*EXERCISE REQUIREMENTS*.
Look below for the line that contains "Text of this" and the line that contains "Optimisation SEO des", then restate both of them and every line in between, exactly. No picture goes in the copy.

*SOURCE MATERIAL*.
╭──
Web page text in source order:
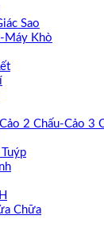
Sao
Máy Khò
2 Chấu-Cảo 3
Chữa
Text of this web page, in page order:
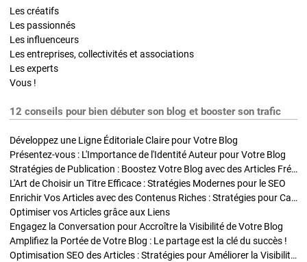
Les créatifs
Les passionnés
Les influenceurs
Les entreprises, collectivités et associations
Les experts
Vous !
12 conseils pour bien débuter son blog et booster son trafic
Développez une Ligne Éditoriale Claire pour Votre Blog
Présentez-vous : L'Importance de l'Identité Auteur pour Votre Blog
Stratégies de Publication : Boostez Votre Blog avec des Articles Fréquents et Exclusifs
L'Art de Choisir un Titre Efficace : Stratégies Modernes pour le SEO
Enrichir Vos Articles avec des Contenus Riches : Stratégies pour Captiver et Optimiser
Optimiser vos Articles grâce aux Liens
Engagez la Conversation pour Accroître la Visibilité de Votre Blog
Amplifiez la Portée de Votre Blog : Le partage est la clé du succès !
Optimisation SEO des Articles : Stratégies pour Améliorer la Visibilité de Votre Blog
╰──
╭──
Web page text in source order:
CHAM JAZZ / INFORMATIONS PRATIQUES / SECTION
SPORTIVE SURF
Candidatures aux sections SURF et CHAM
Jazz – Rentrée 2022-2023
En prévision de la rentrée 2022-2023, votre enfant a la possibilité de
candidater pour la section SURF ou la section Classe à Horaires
╰──
╭──
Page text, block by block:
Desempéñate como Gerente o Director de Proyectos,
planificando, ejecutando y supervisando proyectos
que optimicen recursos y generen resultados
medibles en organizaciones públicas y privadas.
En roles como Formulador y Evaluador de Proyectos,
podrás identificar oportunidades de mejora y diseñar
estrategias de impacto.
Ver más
╰──
*RESPONSE FOR THIS EXERCISE*.
Text of this web page, in page order:
Les créatifs
Les passionnés
Les influenceurs
Les entreprises, collectivités et associations
Les experts
Vous !
12 conseils pour bien débuter son blog et booster son trafic
Développez une Ligne Éditoriale Claire pour Votre Blog
Présentez-vous : L'Importance de l'Identité Auteur pour Votre Blog
Stratégies de Publication : Boostez Votre Blog avec des Articles Fréquents et Exclusifs
L'Art de Choisir un Titre Efficace : Stratégies Modernes pour le SEO
Enrichir Vos Articles avec des Contenus Riches : Stratégies pour Captiver et Optimiser
Optimiser vos Articles grâce aux Liens
Engagez la Conversation pour Accroître la Visibilité de Votre Blog
Amplifiez la Portée de Votre Blog : Le partage est la clé du succès !
Optimisation SEO des Articles : Stratégies pour Améliorer la Visibilité de Votre Blog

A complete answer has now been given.